Okay, here I am with more movie war stories to bore you with again.
Interesting to hear your comments. I haven't seen it yet, and I should, although I fear I will be disappointed because of my prior experiences.
I was the aerial unit camera operator on The Tuskegee Airmen back in early '95, and I flew several fighters in my military career. It was the experience of a lifetime on this movie because we really went up in the B-17 and P-51s. My camera assistant and I flew in the B-17 using a 35mm handheld camera to shoot POVs of the P-51 from several locations such as the waist gunners and cockpit. We also had to dress in period wardrobe because there was a chase camera aircraft shooting the entire formation. We used an Arriflex camera (German-made) rather than the obviously modern Panavision camera just in case it was in sight to the camera ship.

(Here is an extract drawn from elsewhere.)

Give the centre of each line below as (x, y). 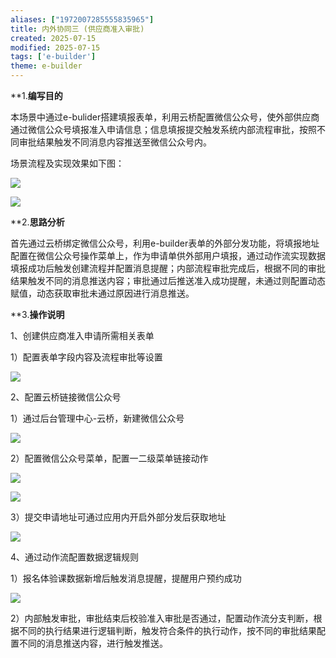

The only problem with this shoot was the fact that the pilots who owned and flew the P-51s (yeah, all white guys in black face), had little or no experience flying formation. While doing the hero shot where the B-17 and Red Tails are seen in formation together the first time, the P-51 guys moved into positions that are not done in formation flying for safety reasons (wings overlapped and/or one aircraft positioned above the other). This is quite unsafe because the P-51 pilots are in a position where they cannot keep complete site of the lead aircraft, the B-17. Fortunately, the B-17 pilots and myself saw this immediately and had them move out to proper formation positions and still got the shots.
Aerial unit director and fabuous film pilot, Kevin LaRosa, had a rotary engine fomer Navy trainer aircraft there (can't remember the designation) that had tandem seating. He had designed a camera pod that would attach to an underwing weapon station on the plane. The pod housed a 35mm camera that faced forward. The back seat of the plane had a video monitor feed from the camera, and the on/off switch, etc. I rode in the back with Kevin, and we used this to shoot fighter POVs and background plates. I was just there to turn on and off and enjoy the ride, but Kevin let me fly it a bit, too.
The aerial unit shot for two weeks or more out of the Muskogee, OK airport until we got snowed out. I was kept on the principal unit as an additional camera and to shoot pickup work. The principal unit shot mostly on Ft. Chaffee, an innactive army post near Ft. Smith, Arkansas. (This was also the location for A Soldier Story.) The cast was very enjoyable to work with, and I find it interesting that some of the cast is the same in the two movies.
I know that I would find the CG aircraft performance a disappointment because their aerodynamic performance is always more like X-wing fighters than real aircraft once the dogfights begin.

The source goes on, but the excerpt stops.